A Royal Netherlands F-16 Fighting Falcon scored a direct hit on itself in January, according to Dutch state broadcaster NOS.
During a training exercise involving two F-16's over the island of Vlieland on Jan. 21, one pilot opened fire with the Vulcan cannon and found "at least one fired cartridge caused damage" to the plane's exterior and engine, NOS wrote.
There were no injuries during the extremely uncommon mishap, which The Defence Blog chalked up as the F-16 apparently flying right into its own stream of cannon rounds. The pilot followed emergency protocol and landed at nearby Leeuwarden Air Base.
"This is a serious incident. We therefore want to fully investigate what happened and how we would be able to avoid this in future," Dutch Inspector-general Wim Bagerbos told reporters.
Here's what it looked like:
F-16 boven Vlieland geraakt door eigen kogel.https://t.co/lNI49cxIKD
De F-16 die in januari aanzienlijke schade opliep tijdens een oefening boven Vlieland blijkt geraakt te zijn door zijn eigen munitie. Zeker één afgevuurd patroon richtte schade aan aan de beplating van... pic.twitter.com/NS1a365oju
— NL Nieuws (@NieuwsNu123) April 4, 2019
Interestingly, this isn't a first.
As J.D. Simkins points out at Military Times, a Grumman test pilot pulled off a similar feat in an F11F Tiger back in 1956, when he started to dive from an altitude of 20,000 feet to 7,000 feet while firing his 20mm cannon. At one point he thought he was hit by a bird strike, but he actually ran into his own bullets and the engine began to fail.
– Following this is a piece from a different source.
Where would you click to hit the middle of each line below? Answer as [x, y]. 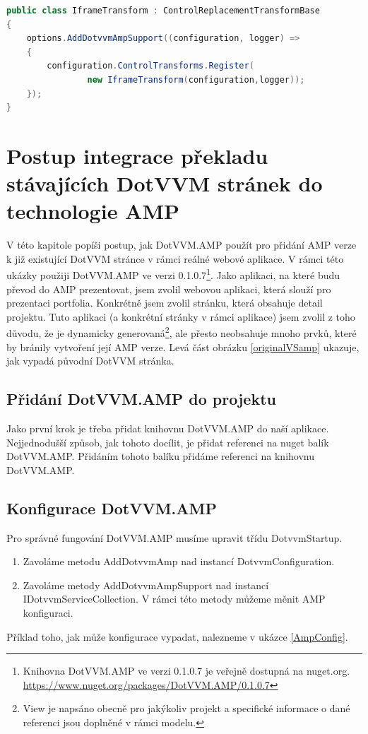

"When the pilot pulled up out of his dive the rounds he fired, their trajectory having decayed in the interim, intersected with his aircraft," Bill Walton wrote of the incident for AV Geekery. "The pilot survived; the Tiger did not."
Speaking of bizarre incidents involving F-16's and the trusty Vulcan cannon: Lest we forget the maintenance worker last year who apparently opened fire with one F-16's cannon across the flight line, which destroyed one F-16 and damaged another that was nearby.